I used to eat Dodgers peanuts. I’d laugh at the losers who ate Angels or Padres peanuts. The Dodgers peanuts just tasted better and they’d always be the first ones gone from the peanut display at Ralph’s, leaving sack after sack of lame Halo nuts that no one would ever buy. But when you’re team kicks you in the nuts, well, you need to reevaluate your nut consumption.

Now, of course, I only eat Yankees peanuts and apparently I’m not the only nut who’s looking to switch teams. About three months after I publicly quit the Dodgers, I came across this article in the Sunday Los Angeles Times (see the photo above).

It tells the story of fans in Yucaipa and Mar Vista and Encino – lifelong Dodgers fans – that are quitting the Dodgers. It talks about how people are no longer flying their Dodgers flags in their yards; about how the combination of a crappy team and no televised games is, increasingly, leading fans to find something better to do.

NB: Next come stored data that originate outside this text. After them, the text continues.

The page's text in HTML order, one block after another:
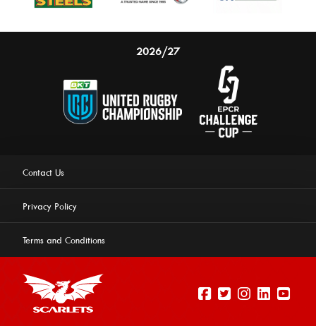
2026/27
Contact Us
Privacy Policy
Terms and Conditions
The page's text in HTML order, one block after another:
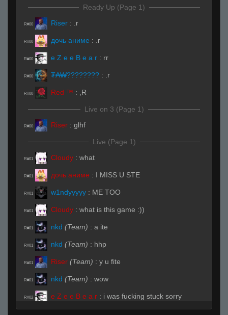
Ready Up (Page 1)
R#00 Riser : .r
R#00 дочь аниме : .r
R#00 e Z e e B e a r : rr
R#00 ₮₳₩???????? : .r
R#00 Red ™ : ,R
Live on 3 (Page 1)
R#00 Riser : glhf
Live (Page 1)
R#01 Cloudy : what
R#01 дочь аниме : I MISS U STE
R#01 w1ndyyyyy : ME TOO
R#01 Cloudy : what is this game :))
R#01 nkd (Team) : a ite
R#01 nkd (Team) : hhp
R#01 Riser (Team) : y u fite
R#01 nkd (Team) : wow
R#02 e Z e e B e a r : i was fucking stuck sorry
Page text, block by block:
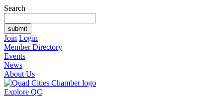
Search
Join Login
Member Directory
Events
News
About Us
Explore QC
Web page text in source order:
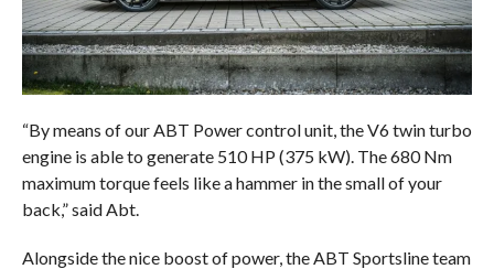
“By means of our ABT Power control unit, the V6 twin turbo
engine is able to generate 510 HP (375 kW). The 680 Nm
maximum torque feels like a hammer in the small of your
back,” said Abt.
Alongside the nice boost of power, the ABT Sportsline team

The article outlines the fact that the Dodgers are owned by a financial conglomerate and that, in the end, should the Dodgers begin to lose fans at the rate they’re losing games, the company will just sell the team, make their profit and move on. When that happens, the Dodgers will be approaching forty years of futility without a championship and, just like the Lakers, they’ll be an afterthought in a town they once owned.

But this really doesn’t mean shit to me because I have a three-day weekend coming up. On Memorial Day I’ll be memorializing DiMaggio and Gehrig and Ruth and Jeter and Judge with Yankee Dogs (they look just like Dodger Dogs but when you win everything just tastes better) and Yankees Peanuts while watching the greatest team in the annals of baseball play on TV. (The Dodgers will licking their wounds after getting swept by the Padres.)

I don’t care if anyone else quits the Dodgers, but it was nice to see that I’m not the only sports fan around here with enough nuts to stand up for what’s right.